_About this exercise_: Look through the entries below and show every line containing the word "utterance".

_Supplied material_:
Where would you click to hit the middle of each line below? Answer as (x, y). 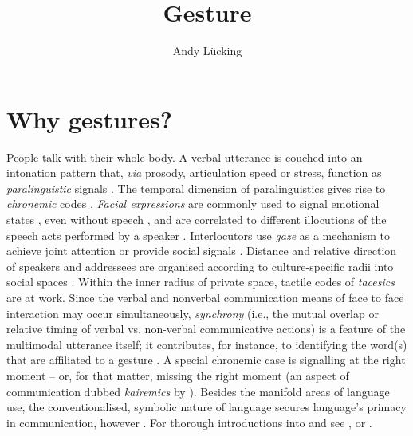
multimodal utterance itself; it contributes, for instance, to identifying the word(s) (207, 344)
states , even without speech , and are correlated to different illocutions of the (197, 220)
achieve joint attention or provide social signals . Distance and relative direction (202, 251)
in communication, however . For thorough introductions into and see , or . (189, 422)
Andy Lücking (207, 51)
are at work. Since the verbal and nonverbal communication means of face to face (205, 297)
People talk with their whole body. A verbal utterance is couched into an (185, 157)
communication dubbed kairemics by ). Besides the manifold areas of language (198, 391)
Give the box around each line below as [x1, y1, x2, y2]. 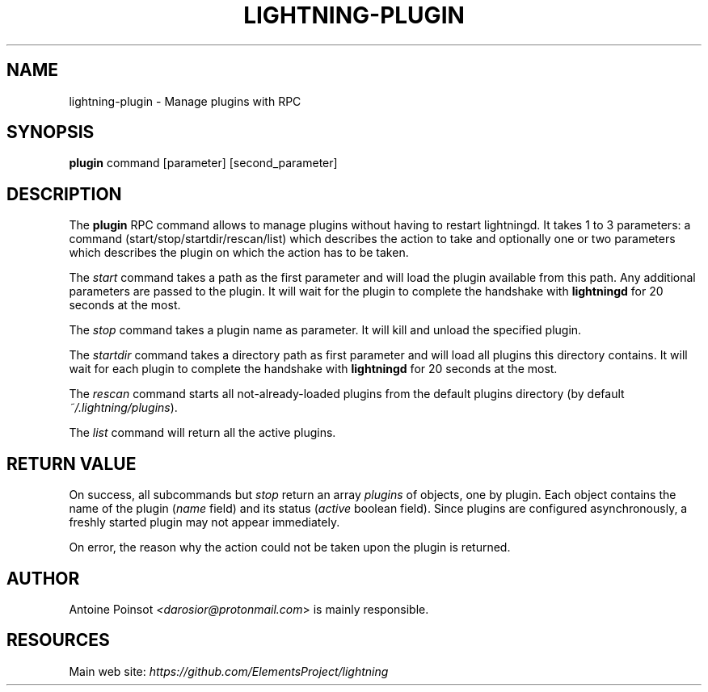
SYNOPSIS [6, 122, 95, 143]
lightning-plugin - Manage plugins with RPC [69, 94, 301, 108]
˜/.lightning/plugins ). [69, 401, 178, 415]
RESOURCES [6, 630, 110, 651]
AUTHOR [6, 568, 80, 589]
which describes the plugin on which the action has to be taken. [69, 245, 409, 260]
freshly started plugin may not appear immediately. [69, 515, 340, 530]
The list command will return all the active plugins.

_Task answer_:
multimodal utterance itself; it contributes, for instance, to identifying the word(s) (207, 344)
People talk with their whole body. A verbal utterance is couched into an (185, 157)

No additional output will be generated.